The point is that without the toxicity in my life, I can finally learn how to allow myself to make mistakes and to forgive myself for them. I’m learning how to love myself because, without that influence of toxic people and the issues they bring, I’m FINALLY getting to learn who I really am. I’m learning more what I like, what I think is funny, and what I really want out of life.
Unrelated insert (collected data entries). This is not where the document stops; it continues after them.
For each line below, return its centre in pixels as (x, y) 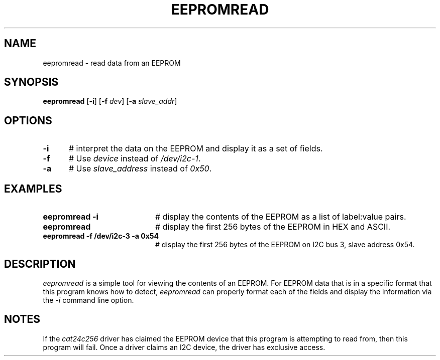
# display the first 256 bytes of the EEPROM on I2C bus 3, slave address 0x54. (285, 245)
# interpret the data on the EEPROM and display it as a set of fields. (196, 149)
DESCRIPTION (40, 264)
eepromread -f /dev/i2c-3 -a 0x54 (101, 236)
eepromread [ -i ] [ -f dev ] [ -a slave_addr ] (110, 101)
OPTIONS (28, 120)
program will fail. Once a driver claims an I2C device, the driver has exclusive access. (184, 347)
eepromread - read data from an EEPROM (112, 63)

Perhaps the best thing is I’m no longer held up to standards that I can’t reach. I’m never going to be the president or a high level diplomat. I’m not going to run a crazy successful business. I’ll never be model thin… though I wouldn’t want to be either. I will do what I can in my current job to help kids. I will do what I can to help chronically awesome peeps with my advocacy and to help open the eyes of some of these toxic politicians. I will love the heck out of my little guinea pigs, my niece, and my soon-to-be-born nephew. I will create whatever relationship with my father and the family that he and I want. I will spend time with friends and not be restrained by the expectation that I should be at home locked away. I will travel and goof around with my husband. I will laugh deeply and love more strongly.
Right now the only expectation that I hold myself to is to be happy and to rock this one life that I’ve got. I couldn’t make those decisions without eliminating the toxic elements in my life. I hope that you can make any changes you need to in this area as well. It has been the biggest change for my health, mental and physical.